Serverless Order Processing in E-Commerce: A Practical Guide with AWS Lambda & SQS
In e-commerce, a seamless and efficient order processing system is crucial to handle customer transactions, inventory updates, and sending notifications. AWS provides a powerful set of tools, including Simple Queue Service (SQS) and Lambda, to create a serverless and scalable order processing pipeline.
In this article, we’ll walk through how to implement an order processing logic where each service, such as payment processing, inventory updates, and email notifications, is dependent on the success of the previous service. We’ll be using AWS SQS, Lambda, Node.js, and a MySQL database hosted on Amazon RDS.
The Setup
Our order processing system consists of the following components:
- SQS Queues (PaymentStatusQueue, InventoryStatusQueue, EmailNotificationQueue )

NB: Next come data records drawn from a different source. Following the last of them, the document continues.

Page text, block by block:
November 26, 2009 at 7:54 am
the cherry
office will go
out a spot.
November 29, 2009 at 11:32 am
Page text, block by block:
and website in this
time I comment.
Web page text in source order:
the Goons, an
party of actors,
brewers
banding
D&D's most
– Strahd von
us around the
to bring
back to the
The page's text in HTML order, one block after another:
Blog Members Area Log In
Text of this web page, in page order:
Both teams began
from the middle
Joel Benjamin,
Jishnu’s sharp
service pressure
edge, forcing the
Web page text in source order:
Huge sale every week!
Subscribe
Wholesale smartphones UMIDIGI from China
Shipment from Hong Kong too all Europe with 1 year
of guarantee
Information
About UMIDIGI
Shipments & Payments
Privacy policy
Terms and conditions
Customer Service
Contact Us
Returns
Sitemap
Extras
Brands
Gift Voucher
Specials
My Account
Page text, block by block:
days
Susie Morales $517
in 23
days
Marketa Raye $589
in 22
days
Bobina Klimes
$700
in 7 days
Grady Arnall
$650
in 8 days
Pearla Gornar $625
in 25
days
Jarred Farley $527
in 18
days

2. Lambda Functions (PaymentServiceLambda, InventoryServiceLambda , EmailServiceLambda)
3 Express Server: Handles order placement.
4. RDS (MySQL): Stores order information.
Workflow
- A customer places an order from frontend via the Express server, which stores the order in the RDS database.

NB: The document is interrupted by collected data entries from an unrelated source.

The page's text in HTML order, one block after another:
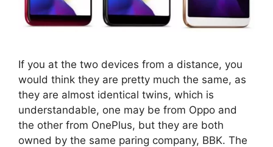
If you at the two devices from a distance, you
would think they are pretty much the same, as
they are almost identical twins, which is
understandable, one may be from Oppo and
the other from OnePlus, but they are both
owned by the same paring company, BBK. The
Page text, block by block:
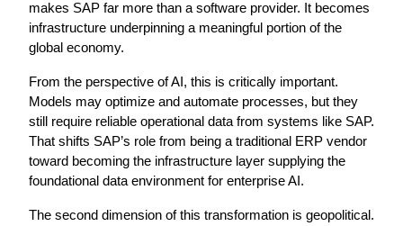
makes SAP far more than a software provider. It becomes
infrastructure underpinning a meaningful portion of the
global economy.
From the perspective of AI, this is critically important.
Models may optimize and automate processes, but they
still require reliable operational data from systems like SAP.
That shifts SAP’s role from being a traditional ERP vendor
toward becoming the infrastructure layer supplying the
foundational data environment for enterprise AI.
The second dimension of this transformation is geopolitical.
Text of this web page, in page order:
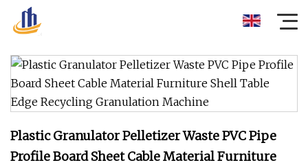
Plastic Granulator Pelletizer Waste PVC Pipe
Profile Board Sheet Cable Material Furniture
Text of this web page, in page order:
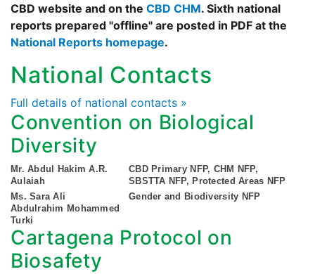
CBD website and on the CBD CHM. Sixth national
reports prepared "offline" are posted in PDF at the
National Reports homepage.
National Contacts
Full details of national contacts »
Convention on Biological
Diversity
Mr. Abdul Hakim A.R.
Aulaiah
CBD Primary NFP, CHM NFP,
SBSTTA NFP, Protected Areas NFP
Ms. Sara Ali
Abdulrahim Mohammed
Turki
Gender and Biodiversity NFP
Cartagena Protocol on
Biosafety
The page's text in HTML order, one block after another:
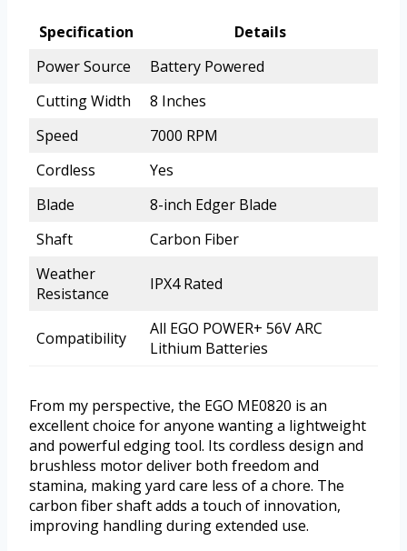
Specification
Details
Power Source
Battery Powered
Cutting Width
8 Inches
Speed
7000 RPM
Cordless
Yes
Blade
8-inch Edger Blade
Shaft
Carbon Fiber
Weather
Resistance
IPX4 Rated
Compatibility
All EGO POWER+ 56V ARC
Lithium Batteries
From my perspective, the EGO ME0820 is an
excellent choice for anyone wanting a lightweight
and powerful edging tool. Its cordless design and
brushless motor deliver both freedom and
stamina, making yard care less of a chore. The
carbon fiber shaft adds a touch of innovation,
improving handling during extended use.
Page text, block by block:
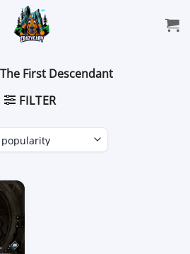
The First Descendant
FILTER
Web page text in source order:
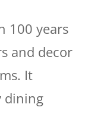
100 years
and decor
It
dining
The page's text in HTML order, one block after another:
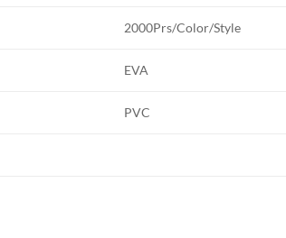
2000Prs/Color/Style
EVA
PVC
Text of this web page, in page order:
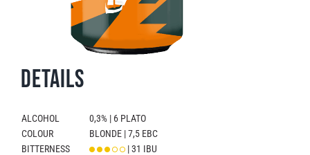
Details
ALCOHOL
0,3% | 6 PLATO
COLOUR
BLONDE | 7,5 EBC
BITTERNESS
| 31 IBU
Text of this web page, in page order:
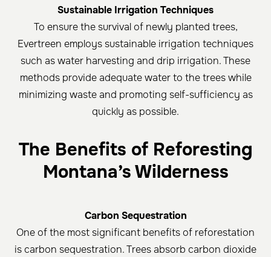
Sustainable Irrigation Techniques
To ensure the survival of newly planted trees,
Evertreen employs sustainable irrigation techniques
such as water harvesting and drip irrigation. These
methods provide adequate water to the trees while
minimizing waste and promoting self-sufficiency as
quickly as possible.
The Benefits of Reforesting
Montana’s Wilderness
Carbon Sequestration
One of the most significant benefits of reforestation
is carbon sequestration. Trees absorb carbon dioxide
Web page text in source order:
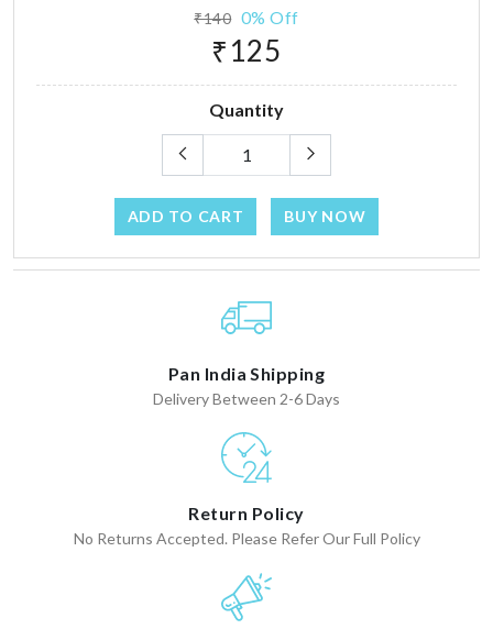
₹140 0% Off
₹125
Quantity
ADD TO CART BUY NOW
Pan India Shipping
Delivery Between 2-6 Days
Return Policy
No Returns Accepted. Please Refer Our Full Policy
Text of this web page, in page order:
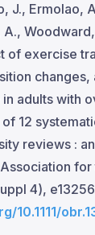
J., Ermolao,
A.,
of exercise
changes,
in adults with
12
reviews :
4),
10.1111/
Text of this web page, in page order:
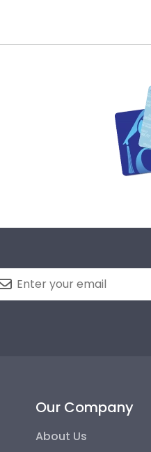
Our Company
About Us
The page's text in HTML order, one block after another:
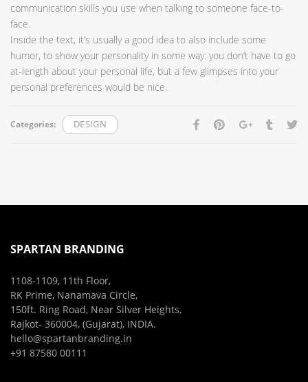
communication skills you use when talking to someone face-to-
face.
Inside the text, it’s usually a good idea to also include some
humor, to show your personality in some way: you don’t have to go
at-length about your personal life, but a few glimpses into your
personal preferences would be nice.
Categories: DESIGN
SPARTAN BRANDING
1108-1109, 11th Floor,
RK Prime, Nanamava Circle,
150ft. Ring Road, Near Silver Heights,
Rajkot- 360004, (Gujarat), INDIA.
hello@spartanbranding.in
+91 87580 00111
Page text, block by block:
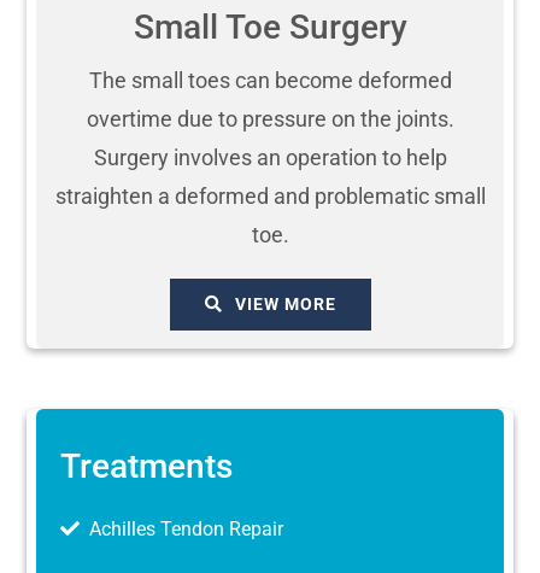
Small Toe Surgery
The small toes can become deformed
overtime due to pressure on the joints.
Surgery involves an operation to help
straighten a deformed and problematic small
toe.
VIEW MORE
Treatments
Achilles Tendon Repair
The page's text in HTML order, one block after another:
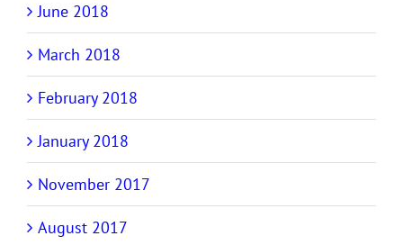
June 2018
March 2018
February 2018
January 2018
November 2017
August 2017
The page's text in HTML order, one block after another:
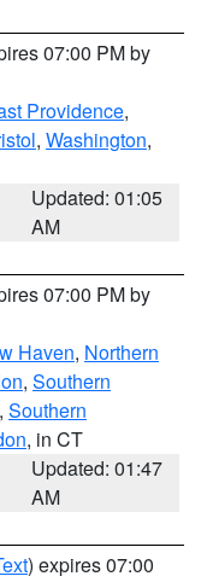
07:00 PM by
Providence,
, Washington,
Updated: 01:05
AM
07:00 PM by
Haven, Northern
, Southern
, Southern
, in CT
Updated: 01:47
AM
) expires 07:00
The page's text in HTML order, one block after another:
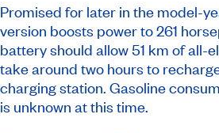
Promised for later in the model-
version boosts power to 261
battery should allow 51 km of all-
take around two hours to
charging station. Gasoline
is unknown at this time.
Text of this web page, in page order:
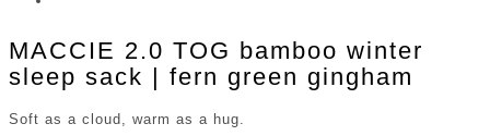
MACCIE 2.0 TOG bamboo winter
sleep sack | fern green gingham
Soft as a cloud, warm as a hug.
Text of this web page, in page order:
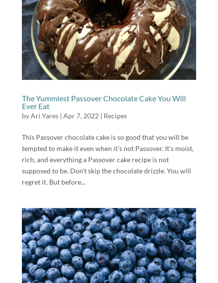
The Yummiest Passover Chocolate Cake You Will
Ever Eat
byAri Yares| Apr 7, 2022 | Recipes
This Passover chocolate cake is so good that you will be
tempted to make it even when it’s not Passover. It’s moist,
rich, and everything a Passover cake recipe is not
supposed to be. Don’t skip the chocolate drizzle. You will
regret it. But before...
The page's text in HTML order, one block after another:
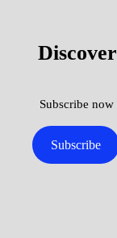
Subscribe
Subscribe
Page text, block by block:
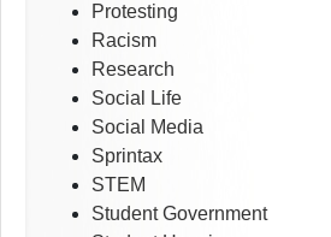
Protesting
Racism
Research
Social Life
Social Media
Sprintax
STEM
Student Government

- The order is placed in the PaymentStatusQueue.
- PaymentServiceLambda is triggered by a message from PaymentStatusQueue, simulates payment processing, and pushes the result to InventoryStatusQueue.

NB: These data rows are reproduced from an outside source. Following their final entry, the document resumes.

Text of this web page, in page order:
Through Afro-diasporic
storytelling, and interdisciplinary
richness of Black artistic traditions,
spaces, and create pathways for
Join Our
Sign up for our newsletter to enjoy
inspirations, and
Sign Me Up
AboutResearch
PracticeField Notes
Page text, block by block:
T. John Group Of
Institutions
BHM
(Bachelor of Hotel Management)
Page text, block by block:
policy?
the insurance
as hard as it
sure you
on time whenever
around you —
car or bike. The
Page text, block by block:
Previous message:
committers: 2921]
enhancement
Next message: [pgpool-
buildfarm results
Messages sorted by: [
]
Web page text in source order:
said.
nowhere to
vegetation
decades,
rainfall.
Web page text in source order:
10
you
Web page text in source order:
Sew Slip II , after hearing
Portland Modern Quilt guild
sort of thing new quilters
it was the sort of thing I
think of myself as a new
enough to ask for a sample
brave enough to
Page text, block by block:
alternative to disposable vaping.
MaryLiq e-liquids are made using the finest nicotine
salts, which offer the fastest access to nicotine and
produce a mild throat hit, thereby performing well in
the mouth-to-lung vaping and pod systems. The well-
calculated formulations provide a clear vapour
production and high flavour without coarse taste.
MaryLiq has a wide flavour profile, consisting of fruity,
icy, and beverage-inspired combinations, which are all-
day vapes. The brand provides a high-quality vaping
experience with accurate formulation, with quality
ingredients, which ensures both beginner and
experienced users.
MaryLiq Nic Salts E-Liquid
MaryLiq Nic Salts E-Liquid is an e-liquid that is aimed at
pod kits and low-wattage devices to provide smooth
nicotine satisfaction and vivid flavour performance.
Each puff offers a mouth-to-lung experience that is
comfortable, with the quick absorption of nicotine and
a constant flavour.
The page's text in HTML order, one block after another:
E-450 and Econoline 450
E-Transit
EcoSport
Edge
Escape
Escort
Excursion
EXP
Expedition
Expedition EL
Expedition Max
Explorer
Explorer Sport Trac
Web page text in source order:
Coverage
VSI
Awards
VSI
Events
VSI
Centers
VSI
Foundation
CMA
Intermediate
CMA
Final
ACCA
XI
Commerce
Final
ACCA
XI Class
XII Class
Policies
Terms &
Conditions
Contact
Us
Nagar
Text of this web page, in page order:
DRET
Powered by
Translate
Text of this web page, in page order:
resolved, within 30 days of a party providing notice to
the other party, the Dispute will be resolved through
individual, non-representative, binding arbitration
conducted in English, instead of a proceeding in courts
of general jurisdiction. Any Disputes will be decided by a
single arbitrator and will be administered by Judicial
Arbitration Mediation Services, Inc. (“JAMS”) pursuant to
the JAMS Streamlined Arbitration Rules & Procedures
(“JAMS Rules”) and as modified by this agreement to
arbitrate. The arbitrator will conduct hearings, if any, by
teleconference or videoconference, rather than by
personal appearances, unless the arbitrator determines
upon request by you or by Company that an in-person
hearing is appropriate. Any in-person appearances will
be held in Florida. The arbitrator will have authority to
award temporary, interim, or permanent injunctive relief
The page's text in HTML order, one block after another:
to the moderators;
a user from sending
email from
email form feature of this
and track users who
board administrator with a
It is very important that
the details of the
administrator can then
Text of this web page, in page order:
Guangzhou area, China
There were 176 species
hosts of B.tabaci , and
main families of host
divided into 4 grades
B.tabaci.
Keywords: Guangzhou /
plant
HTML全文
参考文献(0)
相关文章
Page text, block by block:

- InventoryServiceLambda is triggered by a message from InventoryStatusQueue, updates the inventory, and sends a message to EmailNotificationQueue.
- EmailServiceLambda sends an email notification and updates the order status in the RDS database.
Let’s break it down step by step.
Step 1: Setting Up the MySQL Database on RDS
First, create an RDS instance with public access enabled, allowing inbound traffic on port 3306. Once connected to the database, run the following SQL script to set up the required schema and table:
CREATE SCHEMA `sqs-test`;
CREATE TABLE orders (
order_id INT AUTO_INCREMENT PRIMARY KEY,
customer_name VARCHAR(100),
order_status VARCHAR(50),
payment_status VARCHAR(50),
inventory_status VARCHAR(50),
email_sent BOOLEAN DEFAULT FALSE
);
This will create an orders
table where we will store the status of each order.
Step 2: Setting Up the Express Server
We need an Express server that allows customers to place orders and pushes the payment request to the PaymentStatusQueue. First, install the required packages:
npm init -y
npm install express dotenv aws-sdk mysql2 cors
AWS_REGION=your-region
AWS_ACCESS_KEY_ID=your-access-key
AWS_SECRET_ACCESS_KEY=your-secret-key
SQS_PAYMENT_QUEUE_URL=your-payment-queue-url
RDS_HOST=your-rds-host
RDS_USER=your-db-user
RDS_PASSWORD=your-db-password
RDS_DATABASE=sqs-test
require('dotenv').config();
const express = require('express');
const AWS = require('aws-sdk');
const mysql = require('mysql2/promise');
const cors = require('cors');
const app = express();
app.use(cors());
app.use(express.json());
const sqs = new AWS.SQS({
region: process.env.AWS_REGION,
accessKeyId: process.env.AWS_ACCESS_KEY_ID,
secretAccessKey: process.env.AWS_SECRET_ACCESS_KEY
});
const db = mysql.createPool({
host: process.env.RDS_HOST,
user: process.env.RDS_USER,
password: process.env.RDS_PASSWORD,
database: process.env.RDS_DATABASE
});
app.post('/place-order', async (req, res) => {
const { customerName } = req.body;
// Insert order into the DB
const [result] = await db.query('INSERT INTO orders (customer_name, order_status, payment_status, inventory_status) VALUES (?, ?, ?, ?)',
[customerName, 'pending', 'pending', 'pending']);
const orderId = result.insertId;
// Push message to PaymentStatusQueue
const message = {
MessageBody: JSON.stringify({ orderId, customerName }),
QueueUrl: process.env.SQS_PAYMENT_QUEUE_URL
};
await sqs.sendMessage(message).promise();
res.json({ message: 'Order placed successfully', orderId });
});
app.listen(3000, () => {
console.log('Server running on port 3000');
});
This code handles order placement by saving the order in the MySQL database and sending a message to the PaymentStatusQueue
.
Step 3: Creating SQS Queues in AWS
In your AWS account, create the following three standard SQS queues:
- PaymentStatusQueue: Receives messages after a new order is placed.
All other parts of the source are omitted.